* **MATERIAL FOR THE TASK**:

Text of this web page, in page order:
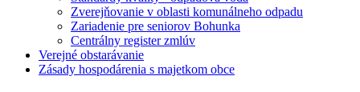
Zverejňovanie v oblasti komunálneho odpadu
Zariadenie pre seniorov Bohunka
Centrálny register zmlúv
Verejné obstarávanie
Zásady hospodárenia s majetkom obce
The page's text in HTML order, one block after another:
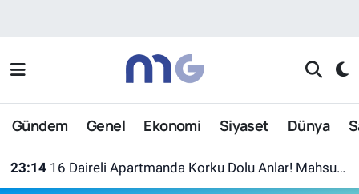
Gündem Genel Ekonomi Siyaset Dünya
23:14 16 Daireli Apartmanda Korku Dolu Anlar! Mahsur Kalanlar Kurtarıldı
Nöbetçi Eczaneler
Hava Durumu

* **WHAT NEEDS TO BE DONE**: Print every line of the listing exactly, please, and leave the images out.

* **ANSWER TO THIS TASK**:
Text of this web page, in page order:
Zverejňovanie v oblasti komunálneho odpadu
Zariadenie pre seniorov Bohunka
Centrálny register zmlúv
Verejné obstarávanie
Zásady hospodárenia s majetkom obce
The page's text in HTML order, one block after another:
Gündem Genel Ekonomi Siyaset Dünya
23:14 16 Daireli Apartmanda Korku Dolu Anlar! Mahsur Kalanlar Kurtarıldı
Nöbetçi Eczaneler
Hava Durumu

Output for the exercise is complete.